Aim of the task - Exclude the images and transcribe the entries below precisely.

-- -- --

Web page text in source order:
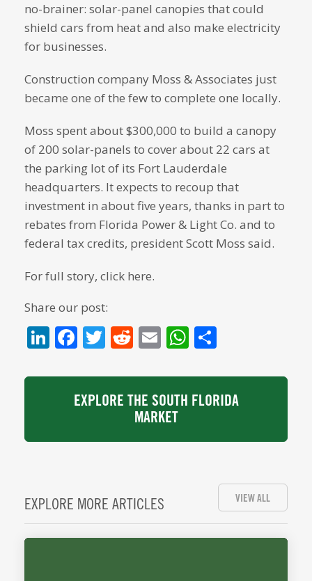
no-brainer: solar-panel canopies that could
shield cars from heat and also make electricity
for businesses.
Construction company Moss & Associates just
became one of the few to complete one locally.
Moss spent about $300,000 to build a canopy
of 200 solar-panels to cover about 22 cars at
the parking lot of its Fort Lauderdale
headquarters. It expects to recoup that
investment in about five years, thanks in part to
rebates from Florida Power & Light Co. and to
federal tax credits, president Scott Moss said.
For full story, click here.
Share our post:
LinkedIn
Facebook
Twitter
Reddit
EmailWhatsApp
EXPLORE THE SOUTH FLORIDA
MARKET
EXPLORE MORE ARTICLES VIEW ALL
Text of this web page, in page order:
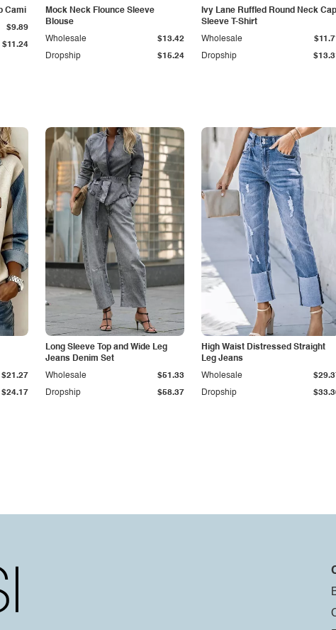
Cami
$11.24
$9.89
Mock Neck Flounce Sleeve
Blouse
Dropship $15.24
Wholesale $13.42
Ivy Lane Ruffled Round Neck Cap
Sleeve T-Shirt
Dropship
Wholesale
$24.17
$21.27
Long Sleeve Top and Wide Leg
Jeans Denim Set
Dropship $58.37
Wholesale $51.33
High Waist Distressed Straight
Leg Jeans
Dropship
Wholesale
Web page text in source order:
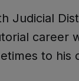
Judicial
career
to his
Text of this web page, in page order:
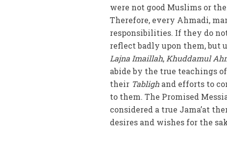
were not good Muslims or
Therefore, every Ahmadi,
responsibilities. If they do
reflect badly upon them, but
Lajna Imaillah, Khuddamul
abide by the true teachings
their Tabligh and efforts to
to them. The Promised
considered a true Jama’at
desires and wishes for the
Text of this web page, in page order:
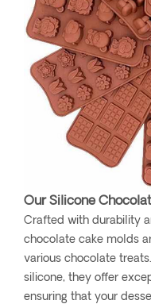
Our Silicone
Crafted with durability
chocolate cake molds
various chocolate
silicone, they offer
ensuring that your
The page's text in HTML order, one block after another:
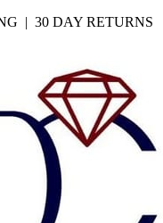
| 30 DAY RETURNS
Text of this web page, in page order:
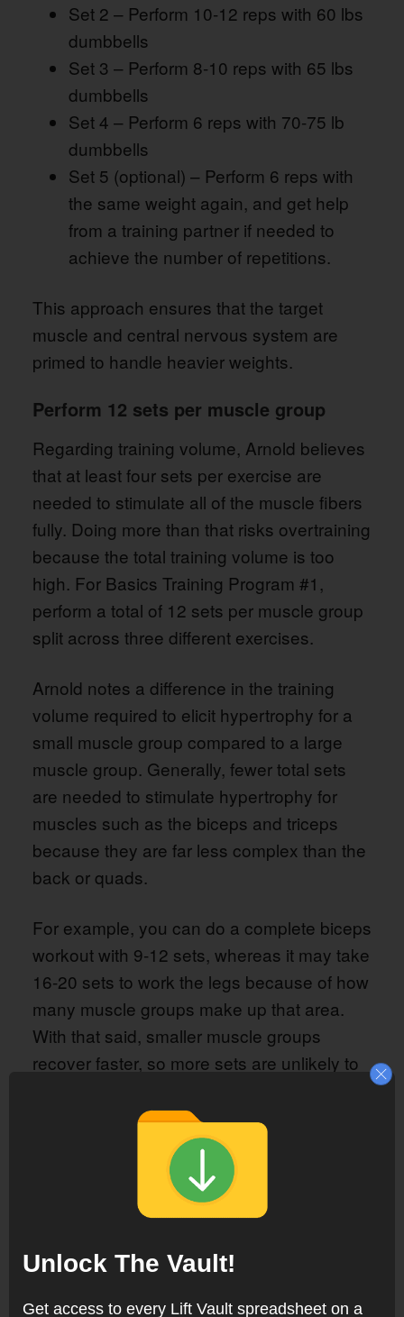
Set 2 – Perform 10-12 reps with 60 lbs
dumbbells
Set 3 – Perform 8-10 reps with 65 lbs
dumbbells
Set 4 – Perform 6 reps with 70-75 lb
dumbbells
Set 5 (optional) – Perform 6 reps with
the same weight again, and get help
from a training partner if needed to
achieve the number of repetitions.
This approach ensures that the target
muscle and central nervous system are
primed to handle heavier weights.
Perform 12 sets per muscle group
Regarding training volume, Arnold believes
that at least four sets per exercise are
needed to stimulate all of the muscle fibers
fully. Doing more than that risks overtraining
because the total training volume is too
high. For Basics Training Program #1,
perform a total of 12 sets per muscle group
split across three different exercises.
Arnold notes a difference in the training
volume required to elicit hypertrophy for a
small muscle group compared to a large
muscle group. Generally, fewer total sets
are needed to stimulate hypertrophy for
muscles such as the biceps and triceps
because they are far less complex than the
back or quads.
For example, you can do a complete biceps
workout with 9-12 sets, whereas it may take
16-20 sets to work the legs because of how
many muscle groups make up that area.
With that said, smaller muscle groups
recover faster, so more sets are unlikely to
However, as long as you follow the
Training Program #1
, the number of sets
you need to perform is already accounted
for, so you don’t need to worry about the
optimal training volume for each muscle
group.
Unlock The Vault!
Get access to every Lift Vault spreadsheet on a
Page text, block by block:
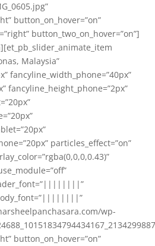
button_on_hover=”on”
button_two_on_hover=”on”]
Malaysia”
fancyline_width_phone=”40px”
fancyline_height_phone=”2px”
particles_effect=”on”
wp-
button_on_hover=”on”
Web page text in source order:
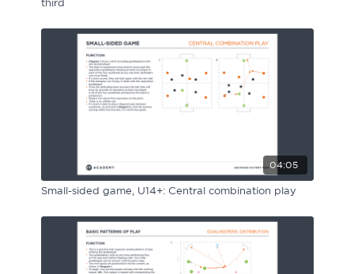
third
04:05
Small-sided game, U14+: Central combination play
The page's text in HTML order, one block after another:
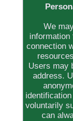
We
connection
Users may
address.
voluntarily
can
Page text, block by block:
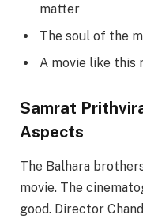
matter
The soul of the
A movie like this
Samrat
Aspects
The Balhara
movie. The
good. Director
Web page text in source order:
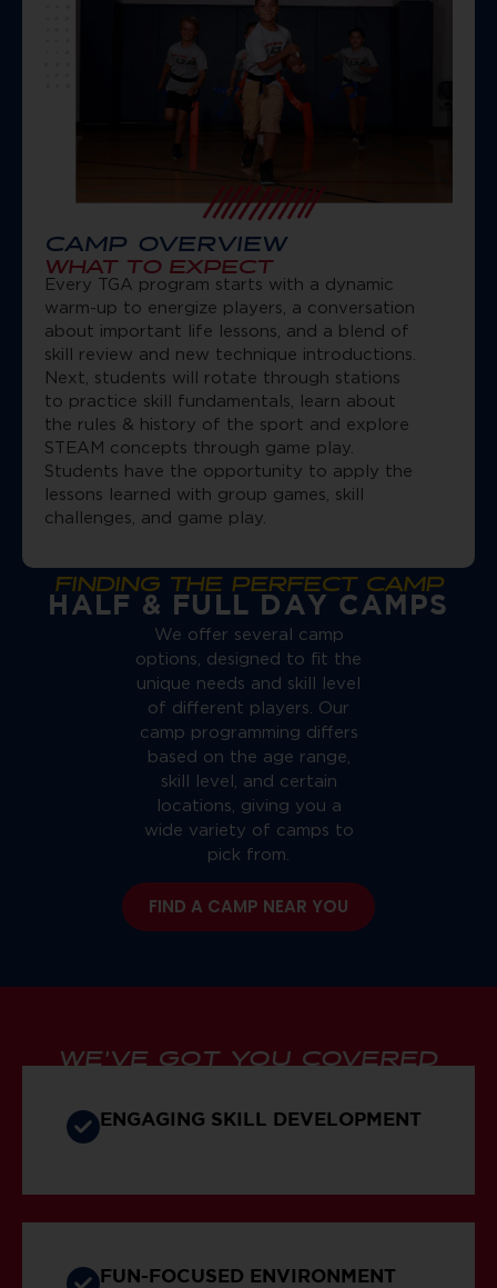
CAMP OVERVIEW
WHAT TO EXPECT
Every TGA program starts with a dynamic
warm-up to energize players, a conversation
about important life lessons, and a blend of
skill review and new technique introductions.
Next, students will rotate through stations
to practice skill fundamentals, learn about
the rules & history of the sport and explore
STEAM concepts through game play.
Students have the opportunity to apply the
lessons learned with group games, skill
challenges, and game play.
FINDING THE PERFECT CAMP
HALF & FULL DAY CAMPS
We offer several camp
options, designed to fit the
unique needs and skill level
of different players. Our
camp programming differs
based on the age range,
skill level, and certain
locations, giving you a
wide variety of camps to
pick from.
FIND A CAMP NEAR YOU
WE’VE GOT YOU COVERED
ENGAGING SKILL DEVELOPMENT
FUN-FOCUSED ENVIRONMENT

-- -- --

Answer -
Web page text in source order:
no-brainer: solar-panel canopies that could
shield cars from heat and also make electricity
for businesses.
Construction company Moss & Associates just
became one of the few to complete one locally.
Moss spent about $300,000 to build a canopy
of 200 solar-panels to cover about 22 cars at
the parking lot of its Fort Lauderdale
headquarters. It expects to recoup that
investment in about five years, thanks in part to
rebates from Florida Power & Light Co. and to
federal tax credits, president Scott Moss said.
For full story, click here.
Share our post:
LinkedIn
Facebook
Twitter
Reddit
EmailWhatsApp
EXPLORE THE SOUTH FLORIDA
MARKET
EXPLORE MORE ARTICLES VIEW ALL
Text of this web page, in page order:
Cami
$11.24
$9.89
Mock Neck Flounce Sleeve
Blouse
Dropship $15.24
Wholesale $13.42
Ivy Lane Ruffled Round Neck Cap
Sleeve T-Shirt
Dropship
Wholesale
$24.17
$21.27
Long Sleeve Top and Wide Leg
Jeans Denim Set
Dropship $58.37
Wholesale $51.33
High Waist Distressed Straight
Leg Jeans
Dropship
Wholesale
Web page text in source order:
Judicial
career
to his
Text of this web page, in page order:
were not good Muslims or
Therefore, every Ahmadi,
responsibilities. If they do
reflect badly upon them, but
Lajna Imaillah, Khuddamul
abide by the true teachings
their Tabligh and efforts to
to them. The Promised
considered a true Jama’at
desires and wishes for the
Text of this web page, in page order:
Our Silicone
Crafted with durability
chocolate cake molds
various chocolate
silicone, they offer
ensuring that your
The page's text in HTML order, one block after another:
| 30 DAY RETURNS
Text of this web page, in page order:
Set 2 – Perform 10-12 reps with 60 lbs
dumbbells
Set 3 – Perform 8-10 reps with 65 lbs
dumbbells
Set 4 – Perform 6 reps with 70-75 lb
dumbbells
Set 5 (optional) – Perform 6 reps with
the same weight again, and get help
from a training partner if needed to
achieve the number of repetitions.
This approach ensures that the target
muscle and central nervous system are
primed to handle heavier weights.
Perform 12 sets per muscle group
Regarding training volume, Arnold believes
that at least four sets per exercise are
needed to stimulate all of the muscle fibers
fully. Doing more than that risks overtraining
because the total training volume is too
high. For Basics Training Program #1,
perform a total of 12 sets per muscle group
split across three different exercises.
Arnold notes a difference in the training
volume required to elicit hypertrophy for a
small muscle group compared to a large
muscle group. Generally, fewer total sets
are needed to stimulate hypertrophy for
muscles such as the biceps and triceps
because they are far less complex than the
back or quads.
For example, you can do a complete biceps
workout with 9-12 sets, whereas it may take
16-20 sets to work the legs because of how
many muscle groups make up that area.
With that said, smaller muscle groups
recover faster, so more sets are unlikely to
However, as long as you follow the
Training Program #1
, the number of sets
you need to perform is already accounted
for, so you don’t need to worry about the
optimal training volume for each muscle
group.
Unlock The Vault!
Get access to every Lift Vault spreadsheet on a
Page text, block by block:
button_on_hover=”on”
button_two_on_hover=”on”]
Malaysia”
fancyline_width_phone=”40px”
fancyline_height_phone=”2px”
particles_effect=”on”
wp-
button_on_hover=”on”
Web page text in source order:
third
04:05
Small-sided game, U14+: Central combination play
The page's text in HTML order, one block after another:
We
connection
Users may
address.
voluntarily
can
Page text, block by block:
matter
The soul of the
A movie like this
Samrat
Aspects
The Balhara
movie. The
good. Director
Web page text in source order:
CAMP OVERVIEW
WHAT TO EXPECT
Every TGA program starts with a dynamic
warm-up to energize players, a conversation
about important life lessons, and a blend of
skill review and new technique introductions.
Next, students will rotate through stations
to practice skill fundamentals, learn about
the rules & history of the sport and explore
STEAM concepts through game play.
Students have the opportunity to apply the
lessons learned with group games, skill
challenges, and game play.
FINDING THE PERFECT CAMP
HALF & FULL DAY CAMPS
We offer several camp
options, designed to fit the
unique needs and skill level
of different players. Our
camp programming differs
based on the age range,
skill level, and certain
locations, giving you a
wide variety of camps to
pick from.
FIND A CAMP NEAR YOU
WE’VE GOT YOU COVERED
ENGAGING SKILL DEVELOPMENT
FUN-FOCUSED ENVIRONMENT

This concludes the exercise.